----- Task material

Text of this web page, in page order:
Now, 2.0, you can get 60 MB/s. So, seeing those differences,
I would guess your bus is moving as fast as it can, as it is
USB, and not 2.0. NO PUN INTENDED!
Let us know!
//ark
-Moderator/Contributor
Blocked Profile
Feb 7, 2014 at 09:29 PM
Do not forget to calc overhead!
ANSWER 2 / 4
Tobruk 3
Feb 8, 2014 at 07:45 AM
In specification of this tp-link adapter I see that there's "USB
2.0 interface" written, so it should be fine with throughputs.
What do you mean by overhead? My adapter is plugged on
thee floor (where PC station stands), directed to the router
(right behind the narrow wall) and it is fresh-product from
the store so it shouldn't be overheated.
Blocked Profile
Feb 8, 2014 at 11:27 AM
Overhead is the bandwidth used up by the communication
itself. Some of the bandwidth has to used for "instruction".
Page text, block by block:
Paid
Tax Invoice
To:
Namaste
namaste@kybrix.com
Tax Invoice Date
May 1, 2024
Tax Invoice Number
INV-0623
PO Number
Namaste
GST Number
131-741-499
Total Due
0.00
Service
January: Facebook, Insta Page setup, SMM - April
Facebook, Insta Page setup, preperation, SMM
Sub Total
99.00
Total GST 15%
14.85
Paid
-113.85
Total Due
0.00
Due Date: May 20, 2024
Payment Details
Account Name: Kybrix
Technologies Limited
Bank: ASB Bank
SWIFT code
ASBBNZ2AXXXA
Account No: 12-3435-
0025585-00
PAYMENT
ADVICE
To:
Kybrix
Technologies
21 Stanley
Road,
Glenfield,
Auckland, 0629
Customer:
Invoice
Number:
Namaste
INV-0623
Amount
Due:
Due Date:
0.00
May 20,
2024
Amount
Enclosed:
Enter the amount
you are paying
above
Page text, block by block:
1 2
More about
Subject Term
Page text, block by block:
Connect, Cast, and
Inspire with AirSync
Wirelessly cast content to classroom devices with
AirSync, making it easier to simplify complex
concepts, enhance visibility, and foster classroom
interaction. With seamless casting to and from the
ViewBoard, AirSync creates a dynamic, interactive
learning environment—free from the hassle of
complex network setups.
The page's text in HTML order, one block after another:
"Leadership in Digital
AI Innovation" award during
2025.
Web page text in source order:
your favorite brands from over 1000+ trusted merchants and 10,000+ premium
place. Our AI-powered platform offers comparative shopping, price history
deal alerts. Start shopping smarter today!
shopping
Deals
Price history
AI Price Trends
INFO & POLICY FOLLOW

----------

Begin at the line above that has "In specification of" and stop after the line that has "Feb 8, 2014 at 11:27 AM", copying each line exactly and adding nothing else.

- Response to the exercise
In specification of this tp-link adapter I see that there's "USB
2.0 interface" written, so it should be fine with throughputs.
What do you mean by overhead? My adapter is plugged on
thee floor (where PC station stands), directed to the router
(right behind the narrow wall) and it is fresh-product from
the store so it shouldn't be overheated.
Blocked Profile
Feb 8, 2014 at 11:27 AM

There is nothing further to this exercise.